> [Activity]
Copy, exactly and without additions, every line in the records below from the one holding "traditional sales methods" through the one holding "Experiences from both", both ends included.

Records contained in a dataset
***

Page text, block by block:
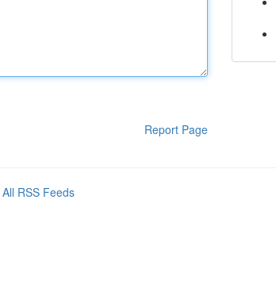
Report Page
All RSS Feeds
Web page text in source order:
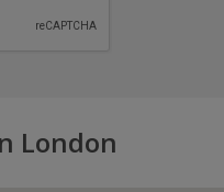
London
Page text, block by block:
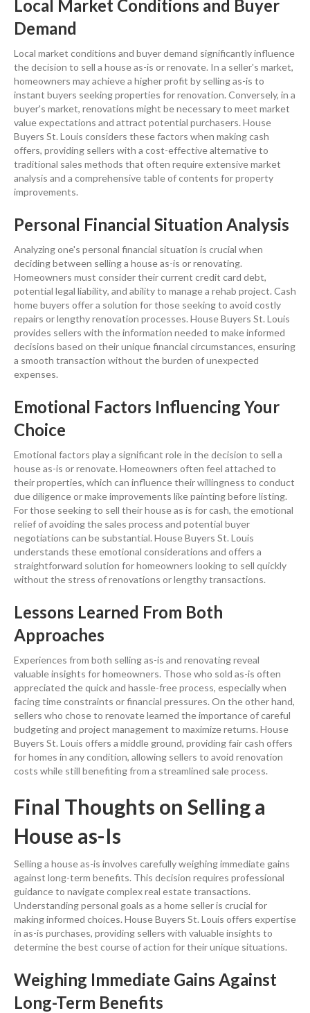
Local Market Conditions and Buyer
Demand
Local market conditions and buyerdemand significantly influence
the decision to sell a houseas-is or renovate. In a seller's market,
homeowners may achieve a higherprofit by selling as-is to
instant buyers seeking properties forrenovation. Conversely, in a
buyer's market, renovations might be necessary to meet market
valueexpectations and attract potential purchasers. House
Buyers St. Louis considers these factors when makingcash
offers, providing sellers with a cost-effective alternative to
traditional sales methods that often require extensivemarket
analysis and a comprehensivetable of contents forproperty
improvements.
Personal Financial Situation Analysis
Analyzing one's personal financial situation is crucial when
deciding between selling a houseas-is or renovating.
Homeowners must consider their current credit card debt,
potential legal liability, and ability to manage a rehab project. Cash
home buyers offer a solution for those seeking to avoid costly
repairs or lengthyrenovation processes. House Buyers St. Louis
provides sellers with theinformation needed to make informed
decisions based on their unique financial circumstances, ensuring
a smooth transaction without the burden of unexpected
expenses.
Emotional Factors Influencing Your
Choice
Emotional factors play a significant role in the decision to sell a
houseas-is or renovate. Homeowners often feel attached to
due diligenceor make improvements likepaintingbefore listing.
For those seeking to sell their house as is forcash, the emotional
relief of avoiding the sales process and potential buyer
negotiations can be substantial. House Buyers St. Louis
understands these emotional considerations and offers a
straightforward solution for homeowners looking to sell quickly
without the stress of renovations or lengthy transactions.
Lessons Learned From Both
Approaches
Experiences from both selling as-is and renovating reveal
valuable insights for homeowners. Those who sold as-is often
appreciated the quick and hassle-free process, especially when
facing time constraints or financial pressures. On the other hand,
sellers who chose to renovate learned the importance of careful
budgeting and project management to maximize returns. House
Buyers St. Louis offers a middle ground, providing faircash offers
for homes in any condition, allowing sellers to avoid renovation
costs while still benefiting from a streamlined sale process.
Final Thoughts on Selling a
House as-Is
Selling a houseas-is involves carefully weighing immediate gains
against long-term benefits. This decision requires professional
guidance to navigate complexreal estatetransactions.
Understanding personal goals as a home seller is crucial for
making informed choices. House Buyers St. Louis offers expertise
in as-is purchases, providing sellers with valuable insights to
determine the best course of action for their unique situations.
Weighing Immediate Gains Against
Long-Term Benefits

***

> [Answer area]
traditional sales methods that often require extensivemarket
analysis and a comprehensivetable of contents forproperty
improvements.
Personal Financial Situation Analysis
Analyzing one's personal financial situation is crucial when
deciding between selling a houseas-is or renovating.
Homeowners must consider their current credit card debt,
potential legal liability, and ability to manage a rehab project. Cash
home buyers offer a solution for those seeking to avoid costly
repairs or lengthyrenovation processes. House Buyers St. Louis
provides sellers with theinformation needed to make informed
decisions based on their unique financial circumstances, ensuring
a smooth transaction without the burden of unexpected
expenses.
Emotional Factors Influencing Your
Choice
Emotional factors play a significant role in the decision to sell a
houseas-is or renovate. Homeowners often feel attached to
due diligenceor make improvements likepaintingbefore listing.
For those seeking to sell their house as is forcash, the emotional
relief of avoiding the sales process and potential buyer
negotiations can be substantial. House Buyers St. Louis
understands these emotional considerations and offers a
straightforward solution for homeowners looking to sell quickly
without the stress of renovations or lengthy transactions.
Lessons Learned From Both
Approaches
Experiences from both selling as-is and renovating reveal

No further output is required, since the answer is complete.